Des médecins qui défendent la vape
Le professeur Antoine Flahault, en 2024, a plaidé publiquement en faveur de la cigarette électronique en partageant notamment son avissur la plateforme X. Dans une série de 7 posts intitulée « Tabac contre vape : une guerre sans merci, entre moralisme, puritanisme et conflits d’intérêts. », il affiche son soutien à la cigarette électronique comme solution de sevrage tabagique. Pour lui, la vape est un moindre mal à côté du tabac, qui reste en vente libre en France. On peut citer ses propos très clairs : « La cigarette tue un utilisateur sur deux selon l’OMS. Il n’y a pas de produit sur le marché utilisé selon les préconisations de son fabricant aussi dangereux que la cigarette. »

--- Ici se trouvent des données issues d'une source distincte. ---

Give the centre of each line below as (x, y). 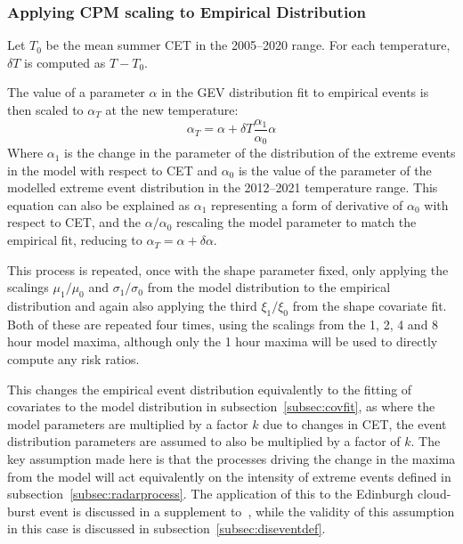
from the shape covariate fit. (370, 306)
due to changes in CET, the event (355, 423)
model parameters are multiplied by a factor (128, 423)
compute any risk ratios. (73, 359)
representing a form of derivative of (307, 204)
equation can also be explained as (99, 204)
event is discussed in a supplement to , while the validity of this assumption (247, 511)
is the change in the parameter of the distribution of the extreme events (260, 153)
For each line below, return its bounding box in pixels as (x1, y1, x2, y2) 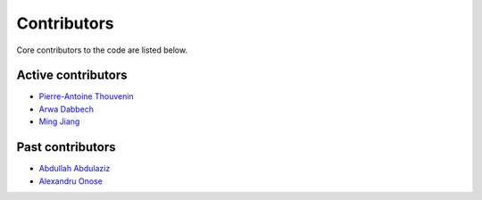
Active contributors (16, 68, 128, 83)
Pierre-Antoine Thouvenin (38, 91, 134, 102)
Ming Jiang (38, 116, 80, 127)
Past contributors (16, 139, 116, 155)
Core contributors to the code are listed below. (16, 45, 187, 55)
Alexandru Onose (38, 175, 103, 187)
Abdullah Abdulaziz (38, 163, 111, 174)
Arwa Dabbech (38, 104, 94, 114)
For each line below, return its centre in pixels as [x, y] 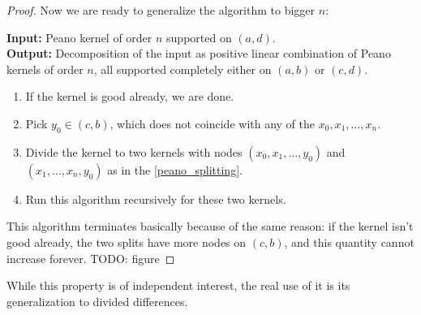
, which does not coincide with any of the [213, 123]
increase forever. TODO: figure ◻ [91, 258]
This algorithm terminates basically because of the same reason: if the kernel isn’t [210, 226]
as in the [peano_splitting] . [175, 169]
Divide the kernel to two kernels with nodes [134, 151]
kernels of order [45, 69]
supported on [199, 37]
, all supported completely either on [183, 69]

On peut citer également le professeur Bertrand Dautzenberg, pneumologue et tabacologue, qui défend l’idée suivante : tant qu’une personne fume du tabac, le passage complet à la cigarette électronique peut représenter un bénéfice important pour sa santé. Il a ainsi dit au média Le Monde : « Le rapport bénéfice-risque est colossal, la vape contient beaucoup moins d’aldéhydes que la cigarette. Tant qu’il y aura des fumeurs, il faut favoriser la vape. »
Lors d’une émission télévisée, le médecin Michel Cymes a eu également un avis positif sur la vape : « Le vapotage, maintenant on a assez de recul pour savoir que c’est une bonne aide au sevrage tabagique. Ça permet à des gens qui ne peuvent pas arrêter de fumer brutalement pour des raisons psychologiques ou d’addiction physique. Ils ne peuvent pas tout lâcher d’un coup, notamment le geste lui-même. »
Des médecins qui alertent sur les risques de la cigarette électronique
Les médecins qui évaluent positivement la cigarette électronique insistent toujours sur plusieurs conditions : elle doit viser le remplacement total du tabac fumé et ne doit pas être présentée comme un accessoire sans danger. Et surtout : elle n’a pas vocation à être banalisée auprès des jeunes.
L’OMS rappelle que les cigarettes électroniques exposent à la nicotine et à d’autres substances toxiques qui peuvent être nocives pour la santé, notamment pour celle des enfants à naître dans le cadre des femmes enceintes qui vapotent. Pour l’OMS : « Les produits du tabac et les inhalateurs électroniques de nicotine présentent tous deux des risques pour la santé. L’approche la plus sûre consiste à n’utiliser ni l’un ni l’autre. […] La toxicité n’est pas le seul facteur à prendre en compte dans l’examen du risque, […] En effet, d’autres facteurs peuvent intervenir, tels que le risque d’abus ou de manipulation du produit, l’utilisation par des enfants et des adolescents qui, autrement, n’auraient pas consommé de cigarettes ».
Les avis des médecins sur la cigarette électronique sont nuancés. Dans l’ensemble, beaucoup de professionnels de santé considèrent qu’elle n’est pas un produit anodin, mais qu’elle peut représenter une option moins nocive que la cigarette classique pour un fumeur adulte qui cherche à arrêter le tabac. La différence essentielle mise en avant par les médecins repose sur l’absence de combustion : avec une cigarette classique, c’est la fumée issue de la combustion du tabac qui expose à de très nombreuses substances toxiques. Avec la cigarette électronique, l’aérosol émis est généralement jugé moins nocif que la fumée du tabac, mais pas sans risque.